[[ EXERCISE DATA open ]]

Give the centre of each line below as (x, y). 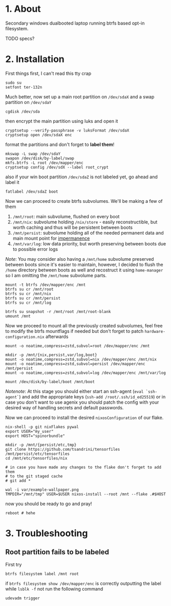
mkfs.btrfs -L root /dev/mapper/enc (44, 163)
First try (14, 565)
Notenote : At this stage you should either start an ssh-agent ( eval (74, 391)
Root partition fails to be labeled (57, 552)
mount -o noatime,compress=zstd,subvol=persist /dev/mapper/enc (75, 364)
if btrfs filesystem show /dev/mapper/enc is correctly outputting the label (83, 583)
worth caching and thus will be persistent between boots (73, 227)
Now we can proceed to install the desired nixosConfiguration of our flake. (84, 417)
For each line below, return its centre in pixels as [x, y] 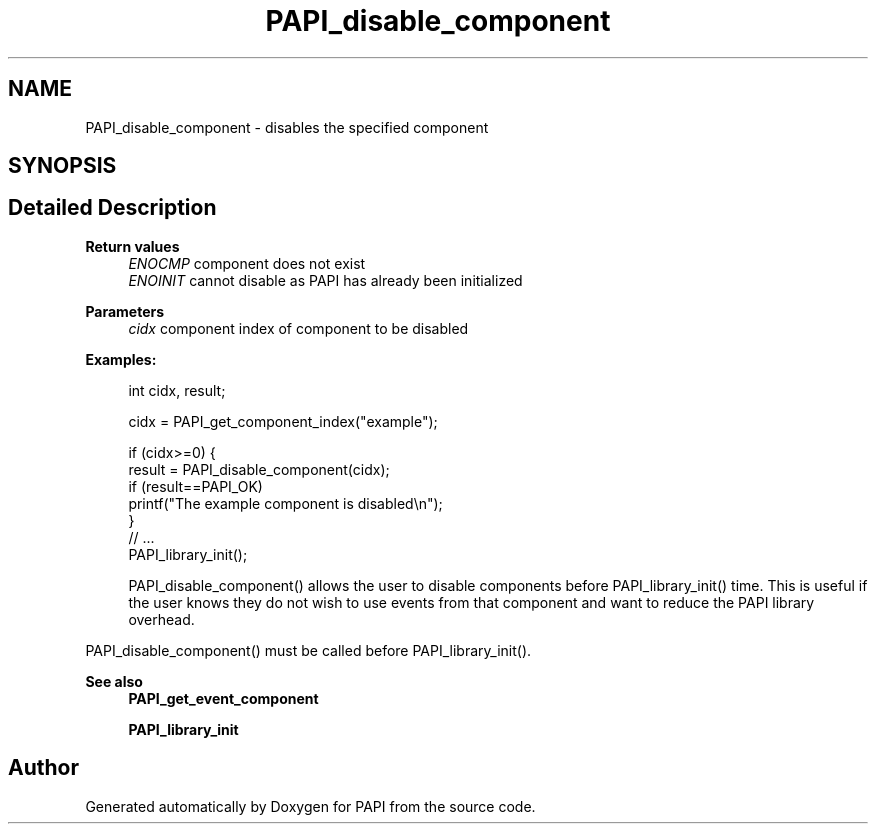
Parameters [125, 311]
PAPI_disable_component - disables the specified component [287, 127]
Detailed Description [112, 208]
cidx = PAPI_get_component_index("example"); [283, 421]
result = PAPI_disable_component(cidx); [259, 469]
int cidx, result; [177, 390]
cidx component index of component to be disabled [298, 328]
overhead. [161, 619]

[[ EXERCISE DATA closed ]]
[[ EXERCISE DATA open ]]

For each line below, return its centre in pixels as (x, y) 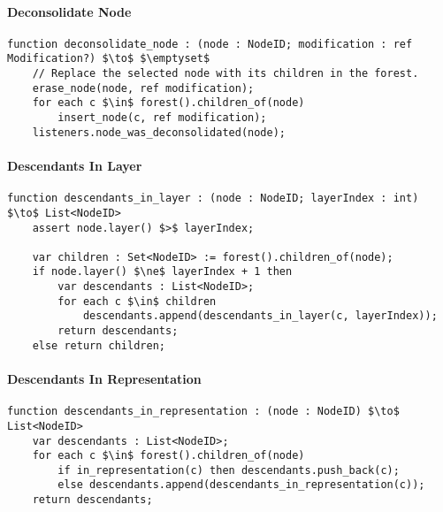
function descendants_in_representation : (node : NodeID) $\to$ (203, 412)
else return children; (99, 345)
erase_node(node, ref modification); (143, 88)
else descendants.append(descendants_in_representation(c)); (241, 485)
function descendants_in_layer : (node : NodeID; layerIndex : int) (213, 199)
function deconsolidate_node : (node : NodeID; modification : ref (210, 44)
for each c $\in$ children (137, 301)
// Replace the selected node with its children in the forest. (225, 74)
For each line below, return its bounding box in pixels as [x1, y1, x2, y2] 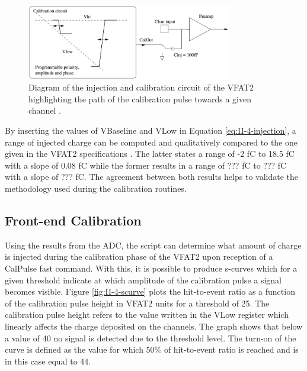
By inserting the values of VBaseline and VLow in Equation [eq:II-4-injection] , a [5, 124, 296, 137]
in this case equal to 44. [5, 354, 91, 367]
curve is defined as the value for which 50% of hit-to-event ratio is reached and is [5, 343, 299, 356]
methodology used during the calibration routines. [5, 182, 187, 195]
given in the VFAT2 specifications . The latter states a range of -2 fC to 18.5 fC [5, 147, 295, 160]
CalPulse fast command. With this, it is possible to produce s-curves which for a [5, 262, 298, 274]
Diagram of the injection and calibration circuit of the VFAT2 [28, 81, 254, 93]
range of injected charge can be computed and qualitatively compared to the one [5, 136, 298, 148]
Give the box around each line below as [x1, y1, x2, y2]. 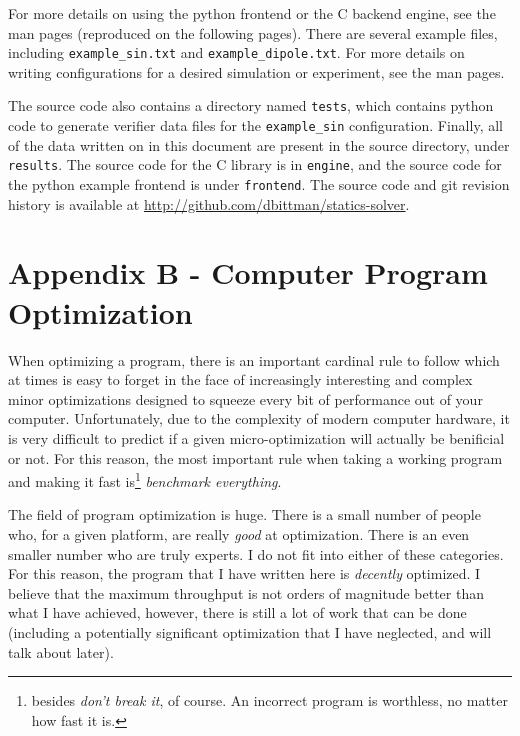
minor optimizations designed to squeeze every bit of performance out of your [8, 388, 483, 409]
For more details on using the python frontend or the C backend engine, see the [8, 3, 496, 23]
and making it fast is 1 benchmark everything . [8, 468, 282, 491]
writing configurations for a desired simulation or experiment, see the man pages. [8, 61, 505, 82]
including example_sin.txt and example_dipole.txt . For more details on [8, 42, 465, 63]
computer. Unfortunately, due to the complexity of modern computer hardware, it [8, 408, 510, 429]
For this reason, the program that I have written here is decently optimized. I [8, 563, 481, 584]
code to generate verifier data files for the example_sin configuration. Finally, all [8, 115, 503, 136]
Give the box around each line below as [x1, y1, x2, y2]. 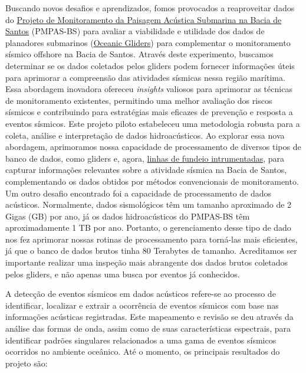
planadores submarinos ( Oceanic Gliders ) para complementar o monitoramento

[[ EXERCISE DATA closed ]]
[[ EXERCISE DATA open ]]

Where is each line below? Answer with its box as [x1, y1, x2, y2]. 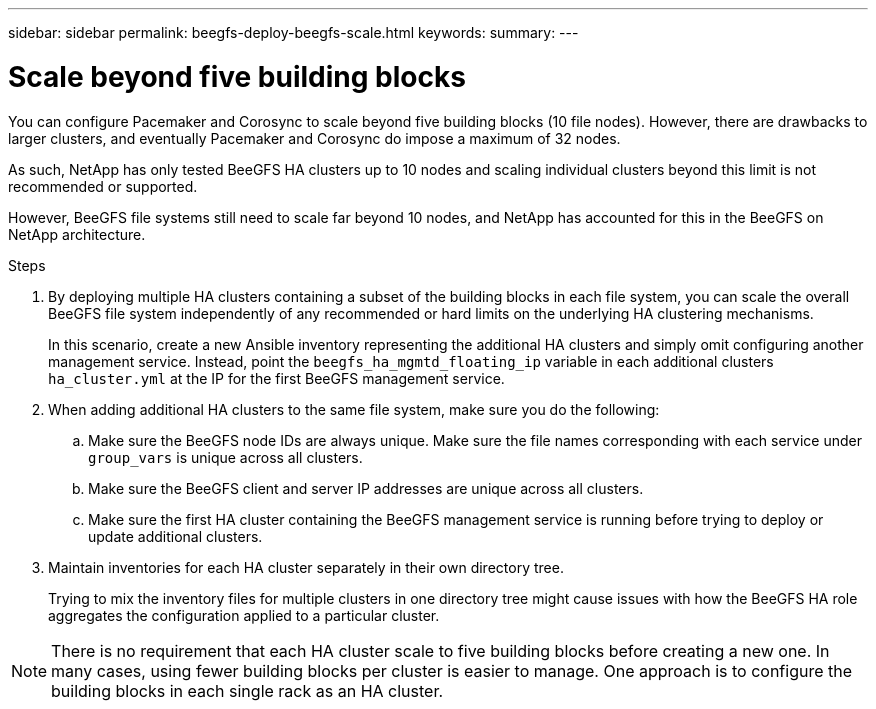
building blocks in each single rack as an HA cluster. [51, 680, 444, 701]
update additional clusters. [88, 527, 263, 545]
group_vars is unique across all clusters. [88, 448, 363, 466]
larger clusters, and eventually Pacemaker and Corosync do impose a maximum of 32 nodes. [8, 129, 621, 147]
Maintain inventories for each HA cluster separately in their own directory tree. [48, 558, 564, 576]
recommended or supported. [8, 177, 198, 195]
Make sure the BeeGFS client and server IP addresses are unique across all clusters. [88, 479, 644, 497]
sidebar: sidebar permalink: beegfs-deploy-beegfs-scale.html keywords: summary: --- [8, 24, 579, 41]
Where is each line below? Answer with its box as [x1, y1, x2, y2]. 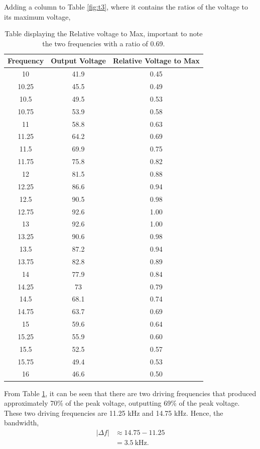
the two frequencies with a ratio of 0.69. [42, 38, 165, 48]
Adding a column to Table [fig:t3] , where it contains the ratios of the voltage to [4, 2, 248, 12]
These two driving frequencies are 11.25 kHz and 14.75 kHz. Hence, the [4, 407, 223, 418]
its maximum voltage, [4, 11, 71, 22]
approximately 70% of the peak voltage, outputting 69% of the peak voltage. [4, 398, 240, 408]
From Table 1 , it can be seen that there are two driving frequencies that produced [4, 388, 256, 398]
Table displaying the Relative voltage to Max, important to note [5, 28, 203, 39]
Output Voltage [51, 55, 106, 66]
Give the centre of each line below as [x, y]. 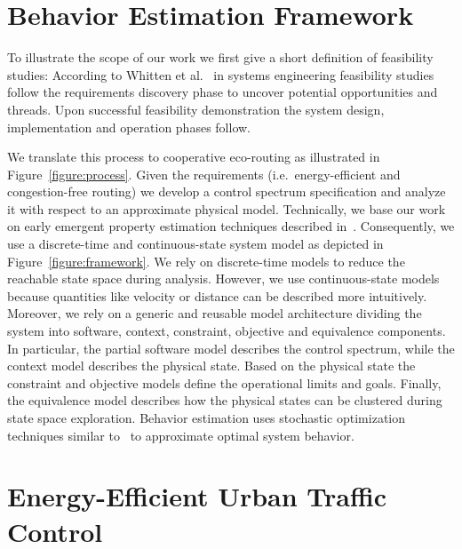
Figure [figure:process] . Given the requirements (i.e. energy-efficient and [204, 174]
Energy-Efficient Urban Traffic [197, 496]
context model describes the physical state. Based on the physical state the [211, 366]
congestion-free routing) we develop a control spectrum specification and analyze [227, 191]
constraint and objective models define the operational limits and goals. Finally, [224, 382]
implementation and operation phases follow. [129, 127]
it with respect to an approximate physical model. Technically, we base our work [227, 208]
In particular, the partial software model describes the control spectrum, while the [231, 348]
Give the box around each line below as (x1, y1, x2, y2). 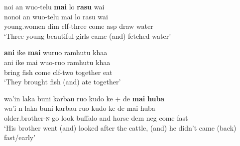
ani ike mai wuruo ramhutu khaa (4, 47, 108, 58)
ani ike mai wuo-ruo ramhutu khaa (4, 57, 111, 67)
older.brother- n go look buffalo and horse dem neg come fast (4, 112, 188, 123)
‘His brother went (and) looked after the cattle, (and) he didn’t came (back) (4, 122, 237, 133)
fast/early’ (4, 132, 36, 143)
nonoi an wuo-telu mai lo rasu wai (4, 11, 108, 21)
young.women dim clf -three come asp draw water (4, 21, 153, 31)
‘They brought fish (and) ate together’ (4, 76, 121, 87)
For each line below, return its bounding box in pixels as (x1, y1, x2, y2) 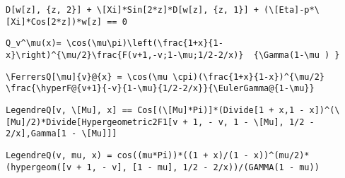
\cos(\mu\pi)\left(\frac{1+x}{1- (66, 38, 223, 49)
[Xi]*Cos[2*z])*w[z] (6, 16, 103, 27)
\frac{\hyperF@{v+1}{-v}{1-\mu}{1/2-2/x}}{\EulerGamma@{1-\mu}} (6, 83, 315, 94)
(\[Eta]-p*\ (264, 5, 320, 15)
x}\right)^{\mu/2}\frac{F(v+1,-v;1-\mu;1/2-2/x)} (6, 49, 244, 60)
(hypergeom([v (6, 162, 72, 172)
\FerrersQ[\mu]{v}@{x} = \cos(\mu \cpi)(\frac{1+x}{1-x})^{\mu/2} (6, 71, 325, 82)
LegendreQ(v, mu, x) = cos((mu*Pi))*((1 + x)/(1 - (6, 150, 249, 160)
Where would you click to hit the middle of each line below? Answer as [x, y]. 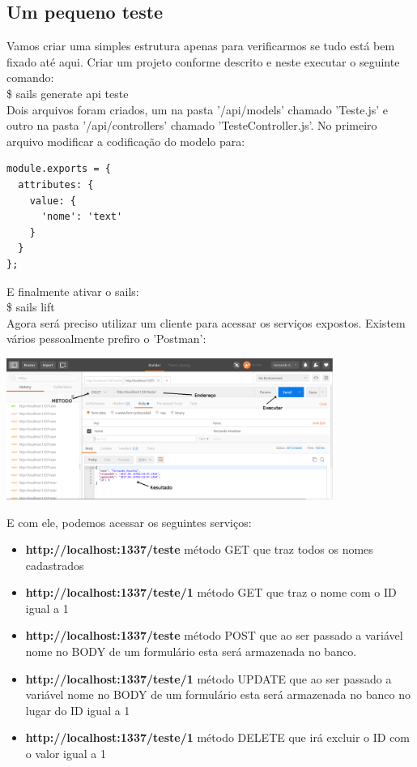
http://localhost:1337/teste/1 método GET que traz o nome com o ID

[[ EXERCISE DATA closed ]]

** WORK REQUEST **
The lines to set down run from the line with "Give the centre of each line below as (x, y)." up to and including the line with "mount -o noatime,compress=zstd,subvol=persist" in the entries above. Reproduce them exactly, with no pictures.

** ANSWER SPACE **
Give the centre of each line below as (x, y). 
mkfs.btrfs -L root /dev/mapper/enc (44, 163)
First try (14, 565)
Notenote : At this stage you should either start an ssh-agent ( eval (74, 391)
Root partition fails to be labeled (57, 552)
mount -o noatime,compress=zstd,subvol=persist /dev/mapper/enc (75, 364)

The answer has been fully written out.